After I have interrupted, I get:
$ lxc list
Error: Get "http://unix.socket/1.0": dial unix /var/snap/lxd/common/lxd/unix.socket: connect: no such file or directory
Now just lxd
does not work at all anymore:
$ sudo lxd
WARN[03-18|02:24:16] - Couldn't find the CGroup hugetlb controller, hugepage limits will be ignored
WARN[03-18|02:24:16] - Couldn't find the CGroup network priority controller, network priority will be ignored
WARN[03-18|02:24:16] Instance type not operational type=virtual-machine driver=qemu err="KVM support is missing"
EROR[03-18|02:24:17] Failed to start the daemon err="Failed to start dqlite server: raft_start(): io: load closed segment 0000000000045726-0000000000045731: entries batch 13 starting at byte 123992: entries count in preamble is zero"

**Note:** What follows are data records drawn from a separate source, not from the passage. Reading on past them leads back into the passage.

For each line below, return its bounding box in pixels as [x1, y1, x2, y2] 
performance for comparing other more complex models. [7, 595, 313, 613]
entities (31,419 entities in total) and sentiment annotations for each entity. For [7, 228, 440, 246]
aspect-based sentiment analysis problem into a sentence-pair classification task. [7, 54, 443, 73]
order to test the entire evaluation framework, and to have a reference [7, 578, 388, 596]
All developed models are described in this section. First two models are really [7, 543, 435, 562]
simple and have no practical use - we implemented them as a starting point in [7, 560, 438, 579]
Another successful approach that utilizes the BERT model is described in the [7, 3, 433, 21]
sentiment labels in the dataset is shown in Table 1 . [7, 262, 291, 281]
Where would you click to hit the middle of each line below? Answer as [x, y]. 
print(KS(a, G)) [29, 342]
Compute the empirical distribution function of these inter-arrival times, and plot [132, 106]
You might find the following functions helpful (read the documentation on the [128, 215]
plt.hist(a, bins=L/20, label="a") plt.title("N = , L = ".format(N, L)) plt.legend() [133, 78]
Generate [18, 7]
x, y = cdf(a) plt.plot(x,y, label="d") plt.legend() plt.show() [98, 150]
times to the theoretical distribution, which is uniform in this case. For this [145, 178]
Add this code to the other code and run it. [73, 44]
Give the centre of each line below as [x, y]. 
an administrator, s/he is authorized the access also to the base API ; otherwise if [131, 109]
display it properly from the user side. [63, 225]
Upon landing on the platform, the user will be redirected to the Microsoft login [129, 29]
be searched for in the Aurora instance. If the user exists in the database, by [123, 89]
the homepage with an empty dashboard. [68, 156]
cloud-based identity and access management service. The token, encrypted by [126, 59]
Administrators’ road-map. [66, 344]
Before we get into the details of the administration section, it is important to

Error: Failed to start dqlite server: raft_start(): io: load closed segment 0000000000045726-0000000000045731: entries batch 13 starting at byte 123992: entries count in preamble is zero
EDIT 2:
I now deleted the offending segment 0000000000045726-0000000000045731 from /var/snap/lxd/common/lxd/database/global
and lxc works again if I manually run sudo lxd --group lxd
. However, I still have the original issue where the systemd snap.lxd.daemon and snap.lxd.daemon.unix.socket fail to start.